- [Exercise directions] Return all of the entries, keeping every word and mark as it is.

===

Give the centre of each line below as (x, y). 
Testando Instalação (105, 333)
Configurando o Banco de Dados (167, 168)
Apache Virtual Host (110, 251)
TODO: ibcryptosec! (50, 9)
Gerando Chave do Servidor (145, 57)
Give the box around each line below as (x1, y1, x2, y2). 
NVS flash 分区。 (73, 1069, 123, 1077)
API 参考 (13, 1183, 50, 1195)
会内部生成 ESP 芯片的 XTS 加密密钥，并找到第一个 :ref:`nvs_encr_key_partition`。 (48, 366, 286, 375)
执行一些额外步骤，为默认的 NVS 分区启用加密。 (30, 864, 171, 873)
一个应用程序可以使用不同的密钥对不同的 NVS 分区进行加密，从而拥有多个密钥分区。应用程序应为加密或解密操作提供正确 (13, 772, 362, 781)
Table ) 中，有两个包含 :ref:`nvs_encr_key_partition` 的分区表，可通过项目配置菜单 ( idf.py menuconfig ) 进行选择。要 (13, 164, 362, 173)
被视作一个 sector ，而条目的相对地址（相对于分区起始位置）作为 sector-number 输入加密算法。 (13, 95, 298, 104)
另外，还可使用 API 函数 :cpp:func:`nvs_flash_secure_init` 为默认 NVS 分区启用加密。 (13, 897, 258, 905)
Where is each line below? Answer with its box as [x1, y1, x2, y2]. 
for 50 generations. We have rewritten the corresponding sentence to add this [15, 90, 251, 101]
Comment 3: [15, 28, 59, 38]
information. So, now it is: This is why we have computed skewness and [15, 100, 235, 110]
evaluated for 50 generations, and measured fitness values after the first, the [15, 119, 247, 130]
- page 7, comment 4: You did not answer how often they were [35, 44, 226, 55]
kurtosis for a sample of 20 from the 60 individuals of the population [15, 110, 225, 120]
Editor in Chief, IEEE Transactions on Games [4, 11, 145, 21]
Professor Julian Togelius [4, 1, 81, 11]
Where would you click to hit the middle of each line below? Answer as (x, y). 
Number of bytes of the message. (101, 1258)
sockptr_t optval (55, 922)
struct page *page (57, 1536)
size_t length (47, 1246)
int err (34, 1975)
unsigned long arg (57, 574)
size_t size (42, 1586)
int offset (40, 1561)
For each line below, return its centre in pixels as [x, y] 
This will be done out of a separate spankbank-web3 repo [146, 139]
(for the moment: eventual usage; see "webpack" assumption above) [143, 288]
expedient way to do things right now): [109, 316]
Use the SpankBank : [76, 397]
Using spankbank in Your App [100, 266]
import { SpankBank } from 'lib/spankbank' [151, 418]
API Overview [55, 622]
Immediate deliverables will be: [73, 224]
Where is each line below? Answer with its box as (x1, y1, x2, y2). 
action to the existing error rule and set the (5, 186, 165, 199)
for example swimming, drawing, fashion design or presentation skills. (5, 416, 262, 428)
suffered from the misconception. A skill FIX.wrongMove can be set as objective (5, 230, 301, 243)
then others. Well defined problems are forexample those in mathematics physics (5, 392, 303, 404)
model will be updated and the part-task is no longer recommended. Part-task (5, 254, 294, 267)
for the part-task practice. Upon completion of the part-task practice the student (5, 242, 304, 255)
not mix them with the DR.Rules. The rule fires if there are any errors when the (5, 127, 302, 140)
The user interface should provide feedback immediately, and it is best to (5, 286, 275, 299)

===

- [Output of the exercise]
Give the centre of each line below as (x, y). 
Testando Instalação (105, 333)
Configurando o Banco de Dados (167, 168)
Apache Virtual Host (110, 251)
TODO: ibcryptosec! (50, 9)
Gerando Chave do Servidor (145, 57)
Give the box around each line below as (x1, y1, x2, y2). 
NVS flash 分区。 (73, 1069, 123, 1077)
API 参考 (13, 1183, 50, 1195)
会内部生成 ESP 芯片的 XTS 加密密钥，并找到第一个 :ref:`nvs_encr_key_partition`。 (48, 366, 286, 375)
执行一些额外步骤，为默认的 NVS 分区启用加密。 (30, 864, 171, 873)
一个应用程序可以使用不同的密钥对不同的 NVS 分区进行加密，从而拥有多个密钥分区。应用程序应为加密或解密操作提供正确 (13, 772, 362, 781)
Table ) 中，有两个包含 :ref:`nvs_encr_key_partition` 的分区表，可通过项目配置菜单 ( idf.py menuconfig ) 进行选择。要 (13, 164, 362, 173)
被视作一个 sector ，而条目的相对地址（相对于分区起始位置）作为 sector-number 输入加密算法。 (13, 95, 298, 104)
另外，还可使用 API 函数 :cpp:func:`nvs_flash_secure_init` 为默认 NVS 分区启用加密。 (13, 897, 258, 905)
Where is each line below? Answer with its box as [x1, y1, x2, y2]. 
for 50 generations. We have rewritten the corresponding sentence to add this [15, 90, 251, 101]
Comment 3: [15, 28, 59, 38]
information. So, now it is: This is why we have computed skewness and [15, 100, 235, 110]
evaluated for 50 generations, and measured fitness values after the first, the [15, 119, 247, 130]
- page 7, comment 4: You did not answer how often they were [35, 44, 226, 55]
kurtosis for a sample of 20 from the 60 individuals of the population [15, 110, 225, 120]
Editor in Chief, IEEE Transactions on Games [4, 11, 145, 21]
Professor Julian Togelius [4, 1, 81, 11]
Where would you click to hit the middle of each line below? Answer as (x, y). 
Number of bytes of the message. (101, 1258)
sockptr_t optval (55, 922)
struct page *page (57, 1536)
size_t length (47, 1246)
int err (34, 1975)
unsigned long arg (57, 574)
size_t size (42, 1586)
int offset (40, 1561)
For each line below, return its centre in pixels as [x, y] 
This will be done out of a separate spankbank-web3 repo [146, 139]
(for the moment: eventual usage; see "webpack" assumption above) [143, 288]
expedient way to do things right now): [109, 316]
Use the SpankBank : [76, 397]
Using spankbank in Your App [100, 266]
import { SpankBank } from 'lib/spankbank' [151, 418]
API Overview [55, 622]
Immediate deliverables will be: [73, 224]
Where is each line below? Answer with its box as (x1, y1, x2, y2). 
action to the existing error rule and set the (5, 186, 165, 199)
for example swimming, drawing, fashion design or presentation skills. (5, 416, 262, 428)
suffered from the misconception. A skill FIX.wrongMove can be set as objective (5, 230, 301, 243)
then others. Well defined problems are forexample those in mathematics physics (5, 392, 303, 404)
model will be updated and the part-task is no longer recommended. Part-task (5, 254, 294, 267)
for the part-task practice. Upon completion of the part-task practice the student (5, 242, 304, 255)
not mix them with the DR.Rules. The rule fires if there are any errors when the (5, 127, 302, 140)
The user interface should provide feedback immediately, and it is best to (5, 286, 275, 299)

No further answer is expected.